Hoosick Falls residents to fight for clean water at State Capitol Friday

ALBANY (WRGB) - Concerned residents from Hoosick Falls gathered at the State Capitol today to demand government agencies bring them clean water.

The village has been using a filtration system to rid their water of the chemical PFOA, which was discovered in the water supply more than two years ago.

Environmental advocates joined residents in the Senate Chamber Friday with a signed letter demanding the NYS Department of Environmental Conservation and the Environmental Protection Agency, provide residents with a permanent fix, in the form of a new water source.

Michele Baker is a resident of the Town of Hoosick.

“Just moments ago Erin Brockovich has signed onto our cause and our letter supporting,” Baker said.

Residents have been using specialized filtration systems to rid their water of the potentially harmful chemical PFOA for about a year.

Village resident Catherine Dawson is still using bottled water, because she doesn't trust the temporary system.

“If we have no power those filters don’t work, and that’s huge,” Dawson said.

She wants to know what's taking New York State so long. Residents affected by PFOA just across the border in Vermont already have clean water.

“Here we are 10 miles away, still waiting for the feasibility study, where’s everything we were promised?” Dawson said.

Almost immediately after their meeting, DEC Commissioner Basil Seggos responded, assuring a permanent fix is on the way.

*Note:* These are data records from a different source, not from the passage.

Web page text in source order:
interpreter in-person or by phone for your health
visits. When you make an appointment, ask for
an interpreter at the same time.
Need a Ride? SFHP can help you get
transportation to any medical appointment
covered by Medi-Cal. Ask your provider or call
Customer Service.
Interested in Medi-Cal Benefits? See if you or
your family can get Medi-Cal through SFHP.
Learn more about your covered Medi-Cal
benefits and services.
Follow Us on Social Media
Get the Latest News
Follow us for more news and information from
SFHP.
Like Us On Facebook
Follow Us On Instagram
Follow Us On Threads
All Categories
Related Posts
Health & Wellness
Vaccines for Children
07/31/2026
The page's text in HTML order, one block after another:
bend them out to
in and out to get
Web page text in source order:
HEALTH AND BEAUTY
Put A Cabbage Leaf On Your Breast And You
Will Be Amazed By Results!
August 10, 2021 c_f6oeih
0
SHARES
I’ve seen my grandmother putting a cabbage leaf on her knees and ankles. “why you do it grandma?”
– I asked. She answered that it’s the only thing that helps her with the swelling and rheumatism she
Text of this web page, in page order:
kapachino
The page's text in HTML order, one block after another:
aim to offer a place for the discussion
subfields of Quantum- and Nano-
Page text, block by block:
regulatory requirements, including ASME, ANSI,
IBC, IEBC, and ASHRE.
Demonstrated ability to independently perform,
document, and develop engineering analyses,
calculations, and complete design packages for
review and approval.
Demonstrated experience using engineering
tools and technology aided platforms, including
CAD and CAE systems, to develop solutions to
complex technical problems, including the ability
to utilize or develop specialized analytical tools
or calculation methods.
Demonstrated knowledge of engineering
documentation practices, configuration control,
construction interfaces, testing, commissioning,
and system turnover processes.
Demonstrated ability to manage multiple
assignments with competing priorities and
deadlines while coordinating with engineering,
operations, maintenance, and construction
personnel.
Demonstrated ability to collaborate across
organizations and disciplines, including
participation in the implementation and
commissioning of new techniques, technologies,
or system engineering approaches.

“We’ve been committed since day one,” Seggos said.

Seggos said you can't compare Vermont's crisis to New York's.

“The situation in Vermont is unfortunately much simpler than in New York, we've got municipal systems that are quite far from the village,” Seggos said.

Right now the commissioner says the DEC is reviewing a draft of the feasibility study which investigated potential sources for the new water line.

He wouldn’t give a timeline on when a new water line would become a reality, saying getting it right is more important than getting it done quickly.

“There’s always something that goes wrong when you do it quickly, and you need to do it right,” Seggos said.

Seggos says the agency will be presenting it's finding from the feasibility study to the public soon, and plans to include the community in the process toward a new water supply.